Being back at work, there’s been many presentations of people with worsened respiratory problems. As the shock starts to wear off, and reality starts to set in, we are certainly going to see a lot more mental health issues.

A lot of the older residents who have been in this area for a long time have said to me that this is absolutely the worst thing that they’ve ever lived through.

They’ve said there were just walls of fire coming down the road or across the paddocks, and you could hear the oxygen just being sucked in. And so, I can only imagine. That would have just been a horrifying experience.”

Mittagong, NSW

Dr Rebekah Hoffman

“What hit me the hardest were the days where people were evacuated quickly, and where they had to leave just with their property, and nobody knew if they had a house to return to.

No one quite knew where they should be going. They had all slept the night on RSL chairs because they didn’t have beds. They had tried to leave with their animals, but they couldn’t get anything larger than a cat or a small dog out. That was really heart wrenching for those couple of days.

Before that weekend, I absolutely had been managing asthma attacks and bronchitis and acute spiritual problems for weeks, if not months. We were getting really good at those here because we were seeing lots and lots of it.

But the escalation in the mental health, which was purely just from uncertainty, was most noticeable. There was, of course, all of the minor injuries – so, broken fingers, minor burns, people who climbed ladders that shouldn’t have – that we were managing as well, but the mental health load was phenomenal.

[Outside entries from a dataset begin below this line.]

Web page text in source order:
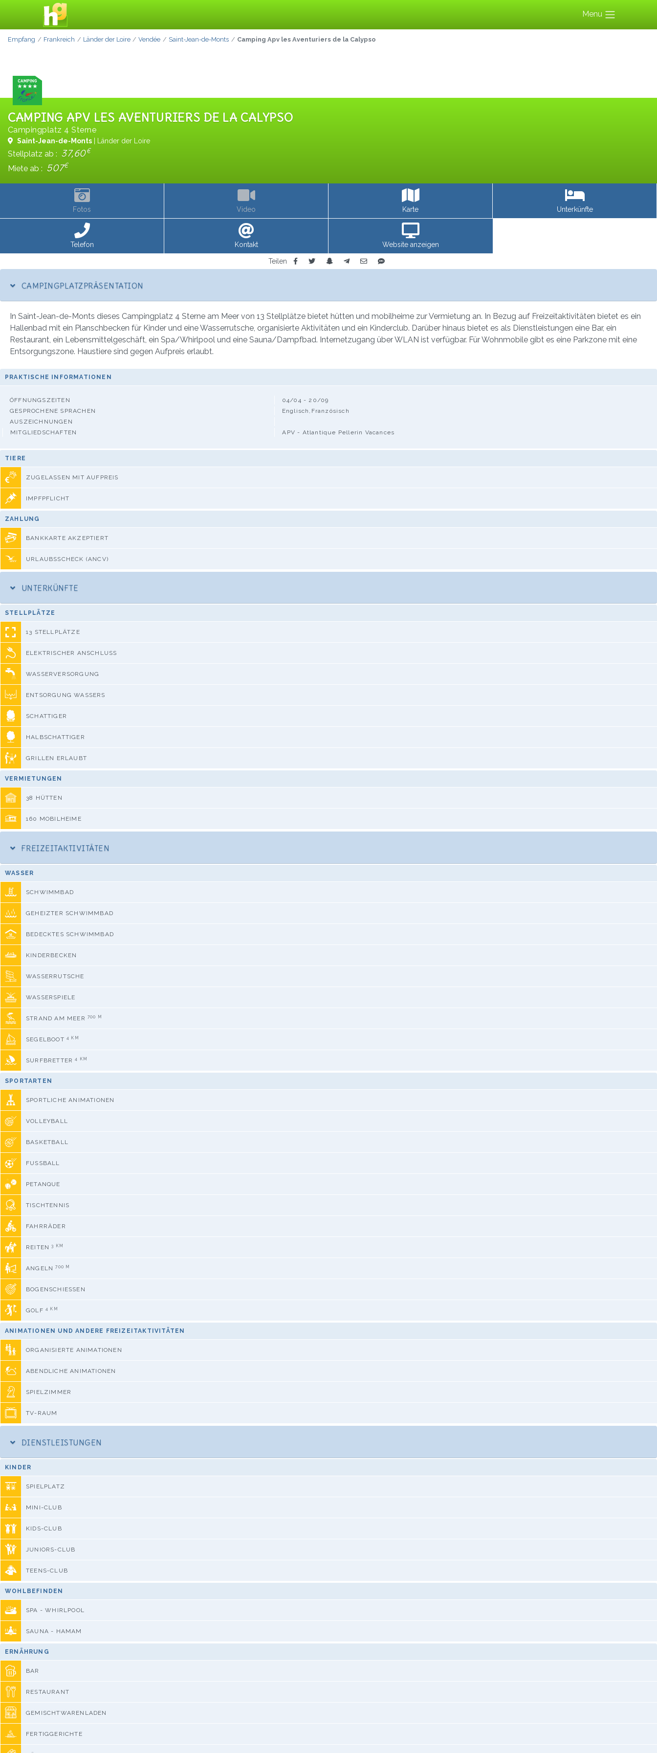
Menu
Empfang Frankreich Länder der Loire Vendée Saint-Jean-de-Monts Camping Apv les Aventuriers de la Calypso
CAMPING APV LES AVENTURIERS DE LA CALYPSO
Campingplatz 4 Sterne
Saint-Jean-de-Monts | Länder der Loire
Stellplatz ab : 37,60€
Miete ab : 507€
Fotos Video Karte Unterkünfte
Telefon Kontakt Website anzeigen
Teilen
CAMPINGPLATZPRÄSENTATION
In Saint-Jean-de-Monts dieses Campingplatz 4 Sterne am Meer von 13 Stellplätze bietet hütten und mobilheime zur Vermietung an. In Bezug auf Freizeitaktivitäten bietet es ein
Hallenbad mit ein Planschbecken für Kinder und eine Wasserrutsche, organisierte Aktivitäten und ein Kinderclub. Darüber hinaus bietet es als Dienstleistungen eine Bar, ein
Restaurant, ein Lebensmittelgeschäft, ein Spa/Whirlpool und eine Sauna/Dampfbad. Internetzugang über WLAN ist verfügbar. Für Wohnmobile gibt es eine Parkzone mit eine
Entsorgungszone. Haustiere sind gegen Aufpreis erlaubt.
PRAKTISCHE INFORMATIONEN
ÖFFNUNGSZEITEN
04/04 - 20/09
GESPROCHENE SPRACHEN
Englisch,Französisch
AUSZEICHNUNGEN
MITGLIEDSCHAFTEN
APV - Atlantique Pellerin Vacances
TIERE
ZUGELASSEN MIT AUFPREIS
IMPFPFLICHT
ZAHLUNG
BANKKARTE AKZEPTIERT
URLAUBSSCHECK (ANCV)
UNTERKÜNFTE
STELLPLÄTZE
13 STELLPLÄTZE
ELEKTRISCHER ANSCHLUSS
WASSERVERSORGUNG
ENTSORGUNG WASSERS
SCHATTIGER
HALBSCHATTIGER
GRILLEN ERLAUBT
VERMIETUNGEN
38 HÜTTEN
160 MOBILHEIME
FREIZEITAKTIVITÄTEN
WASSER
SCHWIMMBAD
GEHEIZTER SCHWIMMBAD
BEDECKTES SCHWIMMBAD
KINDERBECKEN
WASSERRUTSCHE
WASSERSPIELE
STRAND AM MEER 700 M
SEGELBOOT 4 KM
SURFBRETTER4 KM
SPORTARTEN
SPORTLICHE ANIMATIONEN
VOLLEYBALL
BASKETBALL
FUSSBALL
PETANQUE
TISCHTENNIS
FAHRRÄDER
REITEN3 KM
ANGELN 700 M
BOGENSCHIESSEN
GOLF 4 KM
ANIMATIONEN UND ANDERE FREIZEITAKTIVITÄTEN
ORGANISIERTE ANIMATIONEN
ABENDLICHE ANIMATIONEN
SPIELZIMMER
TV-RAUM
DIENSTLEISTUNGEN
KINDER
SPIELPLATZ
MINI-CLUB
KIDS-CLUB
JUNIORS-CLUB
TEENS-CLUB
WOHLBEFINDEN
SPA - WHIRLPOOL
SAUNA - HAMAM
ERNÄHRUNG
BAR
RESTAURANT
GEMISCHTWARENLADEN
FERTIGGERICHTE

Access to funding for mental health is always a positive thing and the promise of money is always a positive thing. I am always personally quite cynical until I see what is actually happening on the ground because $76 million is a large, huge sum of money. But for the individual who, at that point in time, doesn’t know if they have a house to go home to, it’s meaningless to them on that day.”

Walwa, Victoria

Dr David Hunt

“Walwa has been under fire threat since New Year’s Eve. Our own property was threatened by the fires but fortunately we saved our house and sheds.

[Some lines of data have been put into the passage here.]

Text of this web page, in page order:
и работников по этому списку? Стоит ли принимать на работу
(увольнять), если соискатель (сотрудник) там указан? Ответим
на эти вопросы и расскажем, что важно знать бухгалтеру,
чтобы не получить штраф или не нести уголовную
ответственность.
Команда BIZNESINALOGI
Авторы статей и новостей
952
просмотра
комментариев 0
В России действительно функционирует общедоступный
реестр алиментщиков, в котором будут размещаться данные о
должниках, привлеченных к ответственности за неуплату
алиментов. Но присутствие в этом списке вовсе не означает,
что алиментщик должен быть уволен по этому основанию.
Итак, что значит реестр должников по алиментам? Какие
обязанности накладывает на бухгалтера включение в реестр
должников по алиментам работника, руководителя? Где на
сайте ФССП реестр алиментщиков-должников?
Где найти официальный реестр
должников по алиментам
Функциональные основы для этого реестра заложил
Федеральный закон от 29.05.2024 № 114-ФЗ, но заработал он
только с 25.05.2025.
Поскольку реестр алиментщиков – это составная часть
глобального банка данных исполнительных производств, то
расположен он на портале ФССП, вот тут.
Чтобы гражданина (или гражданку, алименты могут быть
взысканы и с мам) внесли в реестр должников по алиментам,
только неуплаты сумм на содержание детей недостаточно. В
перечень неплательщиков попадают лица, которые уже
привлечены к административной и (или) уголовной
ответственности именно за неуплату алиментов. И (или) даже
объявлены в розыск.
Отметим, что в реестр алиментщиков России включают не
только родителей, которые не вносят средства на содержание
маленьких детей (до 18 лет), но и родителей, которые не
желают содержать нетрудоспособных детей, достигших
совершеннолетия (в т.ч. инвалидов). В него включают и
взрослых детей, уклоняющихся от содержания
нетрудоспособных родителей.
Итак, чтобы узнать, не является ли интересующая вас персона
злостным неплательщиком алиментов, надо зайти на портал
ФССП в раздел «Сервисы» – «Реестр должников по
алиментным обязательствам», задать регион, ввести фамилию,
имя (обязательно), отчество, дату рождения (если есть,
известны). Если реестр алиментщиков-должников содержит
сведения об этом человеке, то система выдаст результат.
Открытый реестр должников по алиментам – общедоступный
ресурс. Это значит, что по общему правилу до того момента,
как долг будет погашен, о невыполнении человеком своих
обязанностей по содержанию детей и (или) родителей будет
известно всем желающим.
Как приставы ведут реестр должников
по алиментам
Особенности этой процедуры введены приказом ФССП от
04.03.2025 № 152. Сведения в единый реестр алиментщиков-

It’s been a very social time with most of the town coming to the Bush Nursing Centre to have their meals because, of course, no food has been able to get into the town until recently.

And, until the beginning of this week [mid-January], there were no communications at all because the landlines were out, the power was out, the mobile tower was out. So, when people came to the Bush Nursing Centre, they were able to exchange news and that was the only news that we were getting.

I’m now beginning to see is the emotional and psychological aftermath of the fires. There are certainly people that are devastated because they’ve lost their home or livestock.

But there are also those people who really haven’t lost anything material but who’ve been running on adrenaline, like some of our volunteers, really hyped up, really working very hard and efficiently. And then when the risk drops (like it has the last couple of days) suddenly, that adrenaline is gone, and people are just feeling flat and down and can’t work out why they are feeling miserable when they should be feeling good.”